Two other important changes to the Code relating to the publication of names
The second change to the Code approved in Melbourne to take effect from 1 January 2012 is that the description or diagnosis required for valid publication of the name of a new taxon for all organisms falling under the Code may be in either English or Latin. This is the current provision for names of plant fossils, but all new non-fossil taxa have required a Latin description or diagnosis (fungi and plants from 1 January 1935; algae (including cyanobacteria, if treated under the Code) from 1 January 1958). This has no bearing on the form of scientific names, which continue to be Latin or treated as Latin. Individual journal requirements for Latin and/or English will, of course, be determined by the editors of those journals.
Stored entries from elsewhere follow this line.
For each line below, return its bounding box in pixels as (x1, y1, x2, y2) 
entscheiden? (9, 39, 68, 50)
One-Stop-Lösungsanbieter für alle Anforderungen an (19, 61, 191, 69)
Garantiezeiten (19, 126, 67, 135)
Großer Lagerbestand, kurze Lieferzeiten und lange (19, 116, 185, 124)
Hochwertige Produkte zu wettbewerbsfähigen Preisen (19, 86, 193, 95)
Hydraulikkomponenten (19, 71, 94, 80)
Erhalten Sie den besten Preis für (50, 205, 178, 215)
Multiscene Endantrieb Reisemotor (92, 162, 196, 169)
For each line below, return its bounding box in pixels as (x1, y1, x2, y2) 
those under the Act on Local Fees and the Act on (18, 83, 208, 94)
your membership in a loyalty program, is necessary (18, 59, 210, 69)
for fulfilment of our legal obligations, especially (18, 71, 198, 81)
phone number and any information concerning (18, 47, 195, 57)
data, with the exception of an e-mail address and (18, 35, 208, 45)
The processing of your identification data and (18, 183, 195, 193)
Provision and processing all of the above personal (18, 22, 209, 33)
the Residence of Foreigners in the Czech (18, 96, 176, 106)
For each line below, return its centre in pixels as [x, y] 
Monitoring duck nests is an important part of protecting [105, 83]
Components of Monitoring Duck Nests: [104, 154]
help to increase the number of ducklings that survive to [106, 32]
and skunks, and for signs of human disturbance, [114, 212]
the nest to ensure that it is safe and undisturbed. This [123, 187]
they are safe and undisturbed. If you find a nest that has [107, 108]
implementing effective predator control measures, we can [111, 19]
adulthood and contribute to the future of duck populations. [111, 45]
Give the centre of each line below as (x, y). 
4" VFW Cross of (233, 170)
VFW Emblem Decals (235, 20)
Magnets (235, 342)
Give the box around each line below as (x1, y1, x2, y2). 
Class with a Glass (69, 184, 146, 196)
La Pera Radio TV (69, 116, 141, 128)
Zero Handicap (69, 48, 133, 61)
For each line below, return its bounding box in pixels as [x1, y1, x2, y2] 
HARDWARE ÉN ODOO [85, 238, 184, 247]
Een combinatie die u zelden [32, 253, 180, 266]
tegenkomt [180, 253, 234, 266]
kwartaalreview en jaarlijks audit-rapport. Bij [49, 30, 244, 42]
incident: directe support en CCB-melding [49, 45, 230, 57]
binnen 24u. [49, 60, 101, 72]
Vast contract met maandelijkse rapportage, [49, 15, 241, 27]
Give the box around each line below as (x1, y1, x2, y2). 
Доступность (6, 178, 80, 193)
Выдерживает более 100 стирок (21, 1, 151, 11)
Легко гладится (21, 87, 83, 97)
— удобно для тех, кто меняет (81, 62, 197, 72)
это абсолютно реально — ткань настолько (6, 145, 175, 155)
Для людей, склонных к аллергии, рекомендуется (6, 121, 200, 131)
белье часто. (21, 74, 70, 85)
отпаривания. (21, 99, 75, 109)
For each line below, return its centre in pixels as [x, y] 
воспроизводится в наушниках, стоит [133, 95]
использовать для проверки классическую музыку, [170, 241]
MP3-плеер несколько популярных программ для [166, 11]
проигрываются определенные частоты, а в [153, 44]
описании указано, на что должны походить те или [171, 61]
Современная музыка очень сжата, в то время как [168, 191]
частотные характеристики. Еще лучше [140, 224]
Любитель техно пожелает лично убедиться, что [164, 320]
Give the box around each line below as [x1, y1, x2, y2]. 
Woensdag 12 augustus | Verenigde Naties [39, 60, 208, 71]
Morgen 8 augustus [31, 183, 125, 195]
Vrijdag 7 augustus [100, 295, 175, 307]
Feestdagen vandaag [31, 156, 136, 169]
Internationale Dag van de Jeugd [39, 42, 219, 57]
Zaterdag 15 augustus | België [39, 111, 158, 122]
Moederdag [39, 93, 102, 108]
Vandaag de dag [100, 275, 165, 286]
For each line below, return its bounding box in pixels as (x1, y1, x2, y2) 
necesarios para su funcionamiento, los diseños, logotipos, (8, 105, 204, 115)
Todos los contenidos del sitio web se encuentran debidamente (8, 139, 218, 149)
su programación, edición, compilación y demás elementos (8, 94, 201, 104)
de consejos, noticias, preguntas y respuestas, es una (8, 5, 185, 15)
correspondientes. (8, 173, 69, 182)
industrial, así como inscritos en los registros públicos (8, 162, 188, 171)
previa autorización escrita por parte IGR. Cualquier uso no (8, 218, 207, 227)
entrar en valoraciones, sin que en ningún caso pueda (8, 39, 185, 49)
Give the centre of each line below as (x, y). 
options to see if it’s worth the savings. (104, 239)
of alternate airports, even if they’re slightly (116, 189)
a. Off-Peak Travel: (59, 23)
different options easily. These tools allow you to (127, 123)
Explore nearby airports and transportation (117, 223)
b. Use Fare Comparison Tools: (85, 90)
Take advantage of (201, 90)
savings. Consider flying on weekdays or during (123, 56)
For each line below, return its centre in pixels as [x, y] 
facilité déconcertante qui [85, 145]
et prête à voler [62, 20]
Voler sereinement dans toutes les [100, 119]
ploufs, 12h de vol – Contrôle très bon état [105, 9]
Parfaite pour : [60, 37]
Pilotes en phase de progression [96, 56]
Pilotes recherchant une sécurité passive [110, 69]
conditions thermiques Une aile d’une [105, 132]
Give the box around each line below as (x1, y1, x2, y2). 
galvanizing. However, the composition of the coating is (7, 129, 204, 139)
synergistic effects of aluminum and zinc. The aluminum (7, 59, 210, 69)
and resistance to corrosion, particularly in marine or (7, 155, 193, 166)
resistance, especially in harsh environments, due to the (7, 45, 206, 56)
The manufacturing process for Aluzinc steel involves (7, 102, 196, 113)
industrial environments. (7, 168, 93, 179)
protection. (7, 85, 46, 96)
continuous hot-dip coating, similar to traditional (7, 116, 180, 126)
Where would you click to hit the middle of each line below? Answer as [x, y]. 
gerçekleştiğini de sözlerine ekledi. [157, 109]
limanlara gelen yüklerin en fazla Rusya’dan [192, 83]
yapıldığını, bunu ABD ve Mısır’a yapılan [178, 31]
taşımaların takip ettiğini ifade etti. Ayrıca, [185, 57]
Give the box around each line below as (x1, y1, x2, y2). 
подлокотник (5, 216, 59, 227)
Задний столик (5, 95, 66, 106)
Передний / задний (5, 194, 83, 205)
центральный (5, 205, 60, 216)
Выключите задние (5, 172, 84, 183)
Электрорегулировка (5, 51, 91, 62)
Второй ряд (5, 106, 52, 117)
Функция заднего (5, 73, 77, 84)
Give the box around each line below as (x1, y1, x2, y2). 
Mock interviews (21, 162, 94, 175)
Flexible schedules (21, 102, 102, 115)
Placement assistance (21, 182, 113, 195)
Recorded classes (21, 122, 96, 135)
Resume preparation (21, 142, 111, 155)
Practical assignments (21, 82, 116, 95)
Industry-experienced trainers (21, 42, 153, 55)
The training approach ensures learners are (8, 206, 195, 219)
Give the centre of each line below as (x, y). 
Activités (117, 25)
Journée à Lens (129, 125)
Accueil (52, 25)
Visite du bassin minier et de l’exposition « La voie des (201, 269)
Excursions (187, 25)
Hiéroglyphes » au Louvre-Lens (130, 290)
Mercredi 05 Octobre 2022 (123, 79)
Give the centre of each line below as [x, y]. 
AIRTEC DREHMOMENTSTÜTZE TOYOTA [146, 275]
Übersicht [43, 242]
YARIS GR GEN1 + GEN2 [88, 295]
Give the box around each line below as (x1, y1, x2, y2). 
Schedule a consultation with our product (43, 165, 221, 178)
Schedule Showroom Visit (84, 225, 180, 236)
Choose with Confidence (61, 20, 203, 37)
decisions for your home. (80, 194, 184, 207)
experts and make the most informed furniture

A third change to the Code approved in Melbourne relating to publication of names, but one not taking effect until 1 January 2013 (not 1 January 2012 as reported by Miller et al., 2011), is that all new names of organisms treated as fungi must, as an additional requirement for valid publication, include in the protologue (everything associated with a name at its valid publication) the citation of an identifier issued by a recognized repository (such as MycoBank, 2011). This will be publicized separately.
The requirement for a unique identifier for new names of fungi on or after 1 January 2013 does not apply to plants or algae; there is no need for authors of new names in these groups to request Life Science Identifiers (LSIDs) – or other identifiers – from indexing centres.
S.K. is supported by the NSF’s Planetary Biodiversity Inventory program (DEB-0316614, ‘PBI Solanum – a worldwide treatment’). J.M.’s and N.J.T.’s attendance at the Nomenclature Section of the XVIII IBC in Melbourne was supported in part by the International Association for Plant Taxonomy (IAPT). We thank Katherine Challis (Kew) for helpful comments. To encourage dissemination of the changes made to the International Code of Nomenclature for algae, fungi, and plants, this article will be published in BMC Evolutionary Biology, Botanical Journal of the Linnean Society, Brittonia, Cladistics, MycoKeys, Mycotaxon, New Phytologist, North American Fungi, Novon, Opuscula Philolichenum, PhytoKeys, Phytoneuron, Phytotaxa, Plant Diversity and Resources, Systematic Botany and Taxon.